A small snack that you actually enjoy to help with dopamine at least to level out the blues? Sometimes I hate finishing a book because well, thats it its done now.
I buy books in pairs. I read the intense book first. Then immediately start reading the "cleanse" book. For example; Dean koontz thriller is often followed by a John Grisham or James Patterson novel.
My book was a Bridge to the Other side,you know Schindler’s List well the book is set during the same time,and written by someone who was actually there,it doesn’t mention Schindler,but it’s horrifying to see the way that book was from insider’s perspective
It's pretty normal for me to be in a daze when I finish a really good book. Sometimes I get so far in that trying to exist IRL when I finish makes my head fuzzy.
“My love for Linton is like the foliage in the woods: time will change it, I’m well aware, as winter changes the trees. My love for Heathcliff resembles the eternal rocks beneath: a source of little visible delight, but necessary.”
This book will take you to a place you have not been to. And the people; their habits, morals, actions are strange, disturbing, adrift from convention. I loved the book because I was given a peephole into this solitary and strange and disturbing world.
*Not me wanting to know which book you just finished* 😂 I could use something to 'move me' in such a way that isn't the messed up surreal timeline happening in our country right now.
I don't know if I wanted to sob at the end; the whole thing was engrossing & parts of it gut-wrenching. "I Know This Much Is True" by Wally Lamb. I wasn't even sure what to say about it when I finished other than "Wow."
The human experience can be quite sad sometimes. I like to follow one of those books with a regency romance. You know what to
expect and the twisted storylines that allows the characters to get it on are funny and inventive.
This! Most definitely. It’s why I enjoy reading series, to delay the inevitable. lol
I also tend to slow down as I’m closing in on the end of a book. I mean, these characters become “my friends” I am going to miss them. Hey, it’s nice to meet people who get it.✌🏽
Finished AS Byatt’s The Children’s Book on Sunday and tears came to my eyes. We can live with monstrous people around us, leading us, and adapt. Yet when we read the tragedies that monstrous people bring on, we weep.
This book wrecked me..and my granddaughter as well, who read it first, at 17 and recommended it to me. We both cried at several points during and also at the end.
Oh, I have a heart of stone, but the ending of 'A God in Ruins' by Kate Atkinson had me in bits. I don't think I've cried like that since I was a child and read Black Beauty.

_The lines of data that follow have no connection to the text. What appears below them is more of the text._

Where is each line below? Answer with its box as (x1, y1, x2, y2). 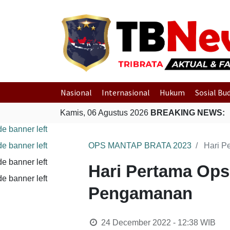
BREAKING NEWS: (150, 108, 225, 117)
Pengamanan (88, 184, 193, 203)
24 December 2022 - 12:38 (101, 218, 198, 227)
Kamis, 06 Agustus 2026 (60, 108, 150, 117)
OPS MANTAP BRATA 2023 (88, 141, 191, 150)
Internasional (102, 87, 150, 98)
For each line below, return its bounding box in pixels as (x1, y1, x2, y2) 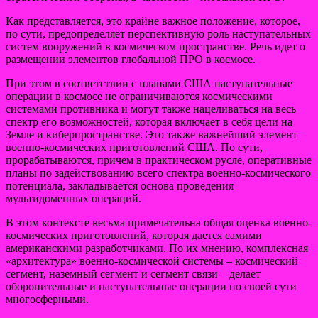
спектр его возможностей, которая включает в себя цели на (6, 115, 292, 128)
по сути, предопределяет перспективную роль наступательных (6, 27, 311, 40)
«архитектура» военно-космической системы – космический (6, 254, 298, 267)
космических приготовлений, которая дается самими (6, 229, 262, 241)
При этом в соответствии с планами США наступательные (6, 77, 292, 89)
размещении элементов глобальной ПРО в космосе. (6, 53, 256, 65)
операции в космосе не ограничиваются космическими (6, 89, 273, 102)
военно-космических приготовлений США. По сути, (6, 141, 263, 153)
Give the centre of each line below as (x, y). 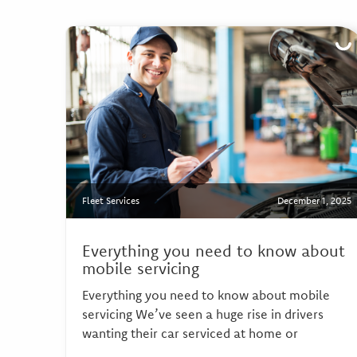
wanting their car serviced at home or (190, 333)
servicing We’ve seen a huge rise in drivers (203, 314)
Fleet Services (111, 201)
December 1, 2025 (314, 201)
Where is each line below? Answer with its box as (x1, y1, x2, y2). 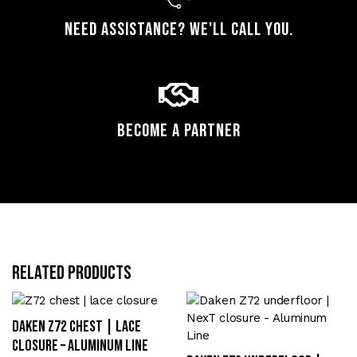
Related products (12, 261, 131, 285)
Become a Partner (116, 120, 241, 143)
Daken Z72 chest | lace (12, 317, 141, 337)
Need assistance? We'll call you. (64, 18, 293, 41)
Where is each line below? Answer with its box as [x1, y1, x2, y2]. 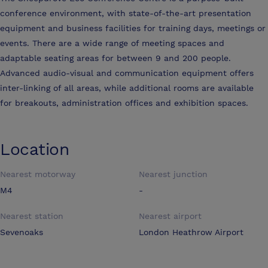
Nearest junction [139, 169, 208, 179]
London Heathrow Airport [139, 227, 243, 237]
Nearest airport [139, 211, 202, 221]
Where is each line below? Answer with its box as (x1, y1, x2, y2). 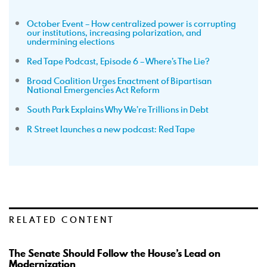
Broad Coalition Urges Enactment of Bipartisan (27, 75, 212, 86)
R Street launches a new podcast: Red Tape (27, 123, 195, 135)
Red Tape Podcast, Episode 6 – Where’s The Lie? (27, 55, 210, 67)
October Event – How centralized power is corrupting (27, 18, 236, 29)
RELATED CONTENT (9, 214, 115, 225)
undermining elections (27, 36, 114, 47)
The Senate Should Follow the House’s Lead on (9, 246, 221, 260)
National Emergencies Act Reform (27, 84, 160, 95)
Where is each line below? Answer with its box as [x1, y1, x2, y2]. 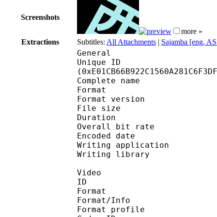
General [77, 48, 111, 58]
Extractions [21, 37, 59, 46]
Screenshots [21, 13, 60, 21]
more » [181, 27, 202, 35]
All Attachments [107, 37, 156, 46]
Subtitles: [77, 37, 107, 46]
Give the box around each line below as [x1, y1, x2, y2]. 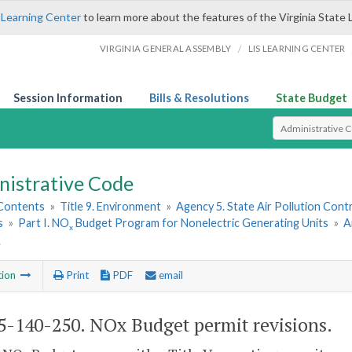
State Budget [276, 91, 347, 104]
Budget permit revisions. [126, 312, 332, 337]
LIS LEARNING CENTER [247, 43, 346, 53]
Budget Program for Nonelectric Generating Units [73, 216, 329, 230]
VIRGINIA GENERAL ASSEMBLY [100, 43, 232, 53]
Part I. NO [18, 216, 70, 230]
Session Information [13, 91, 123, 104]
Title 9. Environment [60, 200, 162, 214]
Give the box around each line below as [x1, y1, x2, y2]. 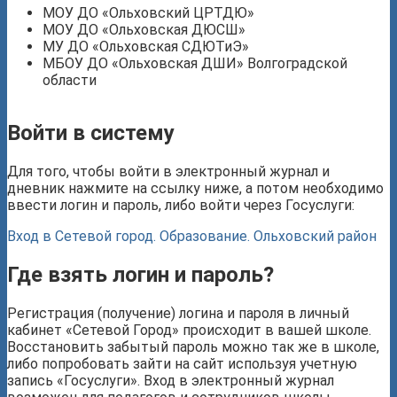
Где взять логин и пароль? [7, 262, 274, 288]
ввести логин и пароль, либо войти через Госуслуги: [7, 197, 354, 214]
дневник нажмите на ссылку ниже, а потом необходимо [7, 180, 384, 198]
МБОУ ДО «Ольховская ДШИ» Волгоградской [43, 55, 347, 73]
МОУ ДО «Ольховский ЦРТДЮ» [43, 4, 254, 22]
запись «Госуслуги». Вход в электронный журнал [7, 372, 334, 390]
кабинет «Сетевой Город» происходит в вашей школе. [7, 322, 371, 339]
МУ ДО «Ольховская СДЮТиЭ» [43, 38, 249, 56]
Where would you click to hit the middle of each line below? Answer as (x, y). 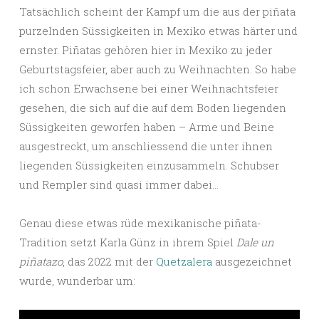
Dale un (255, 242)
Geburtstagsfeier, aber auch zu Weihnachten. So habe (158, 69)
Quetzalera (183, 262)
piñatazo (41, 262)
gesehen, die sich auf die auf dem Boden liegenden (153, 108)
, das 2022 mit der (108, 262)
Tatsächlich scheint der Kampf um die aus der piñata (157, 12)
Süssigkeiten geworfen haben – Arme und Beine (147, 127)
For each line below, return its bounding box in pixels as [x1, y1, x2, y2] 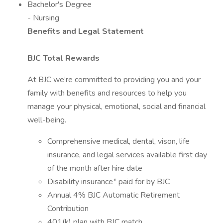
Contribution [47, 203, 89, 214]
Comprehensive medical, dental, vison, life [47, 136, 190, 147]
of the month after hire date [47, 163, 142, 174]
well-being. [27, 114, 66, 125]
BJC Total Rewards [27, 53, 100, 64]
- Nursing [27, 12, 59, 23]
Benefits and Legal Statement [27, 26, 144, 37]
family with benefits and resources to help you [27, 88, 187, 99]
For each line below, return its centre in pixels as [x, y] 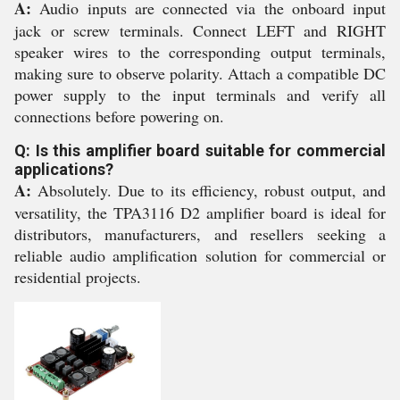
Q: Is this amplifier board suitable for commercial [200, 150]
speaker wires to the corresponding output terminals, [200, 52]
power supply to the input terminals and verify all [200, 95]
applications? [64, 169]
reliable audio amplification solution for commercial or [200, 255]
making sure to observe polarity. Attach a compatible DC [200, 73]
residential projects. [78, 277]
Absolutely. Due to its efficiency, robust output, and [208, 190]
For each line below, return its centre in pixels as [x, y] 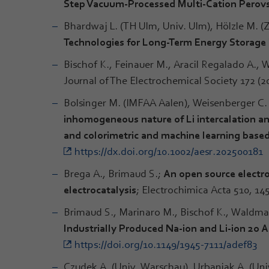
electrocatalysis [100, 189]
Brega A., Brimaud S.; [113, 173]
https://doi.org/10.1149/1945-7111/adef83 [166, 244]
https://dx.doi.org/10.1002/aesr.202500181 [169, 151]
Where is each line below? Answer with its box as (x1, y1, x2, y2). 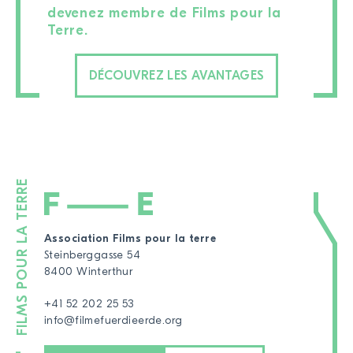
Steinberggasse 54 (44, 249, 141, 262)
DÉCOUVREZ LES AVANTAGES (88, 68, 265, 83)
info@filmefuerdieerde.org (44, 314, 183, 328)
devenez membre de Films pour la (47, 4, 282, 21)
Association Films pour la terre (44, 232, 217, 246)
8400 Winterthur (44, 266, 133, 279)
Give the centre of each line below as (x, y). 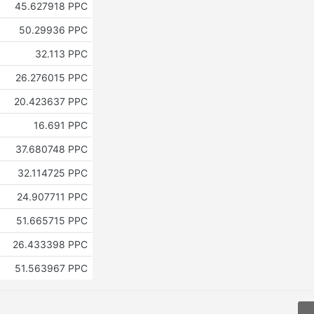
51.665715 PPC (52, 220)
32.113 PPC (61, 53)
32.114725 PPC (52, 172)
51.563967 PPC (51, 268)
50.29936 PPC (53, 29)
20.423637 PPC (50, 101)
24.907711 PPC (52, 196)
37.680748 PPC (51, 149)
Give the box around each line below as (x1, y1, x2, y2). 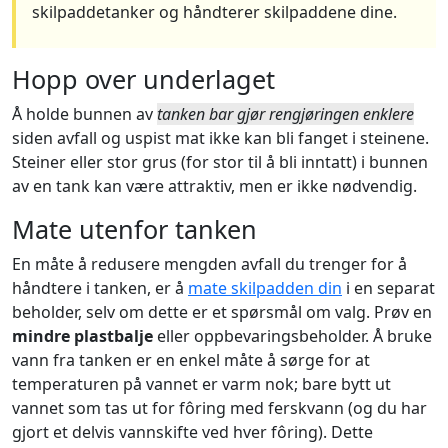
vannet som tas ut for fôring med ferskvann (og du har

Cried for 30 minutes after the death of a side character. My husband thought he'd done something. I explained the scene. Then we laughed so hard I cried again. Lol
So why would anyone want to read material that one lives in daily? Wouldn’t they want a bit of escapism? Albeit for a brief nanosecond. Asking for a friend 😀
Not often, but I haven't read for fun in quite some tad sadly...
I have watched some anime as of late and cried though. Not even just because it's sad necessarily -- but just because the journey is over; there's no more, that's it.
Wonder how much HRT is affecting that in me though tbh
When I got to the end of Captain Corelli's Mandolin, I actually said out loud "you bastard!" Why oh why did he end it like that?? Still bugs me nearly two decades later...
I have to always have my next book on hand before I finish the first. I don't need to start it until the next day, but I need the security of it being there. Then I can process the end on the first more easily.
I completely agree with everyone saying Song of Achilles, but I would also like to suggest Never Let Me Go by Kazuo Ishiguro and Dubliners (but specifically "The Dead") by James Joyce. I reread those about once a year, and they break my heart every time. It hurts, but in the best way.
If I feel like a book is going to upset me I don’t finish it. I don’t want to be there when the bad things happen to the characters I love. It’s ridiculous and childish. I don’t do it with films, just books.
“But after I got them to leave and shut the door and turned off the light it wasn't any good. It was like saying good-bye to a statue. After a while, I went out and left the hospital and walked back to the hotel in the rain."
— Final lines of “A Farewell to Arms,” Ernest Hemingway
I discovered this original, now out of print, edition of The Jungle. I had not read the “unabridged” or abridged version. The forward and introduction to this book. I highly recommend it. I purchased mine through https://Abebooks.com
Yes. I've also watched movies and tv shows where the ending or last episode was so emotional for me that I literally could not do anything other than go outside and walk to calm down enough to go home and go to bed.
Many many years ago Exodus by Leon Uris had that effect on me. Now today my heart in breaking for the people of Palestine and Israel. What a world we live in.
To let loose a valve on emotion that you may have kept a tighter turn on.
To leave yourself more open to similar experiences again soon after.
To become less jaded.
It's an act I hope many creatives have at the forefront of their motivation. To touch the hearts of those who welcome it.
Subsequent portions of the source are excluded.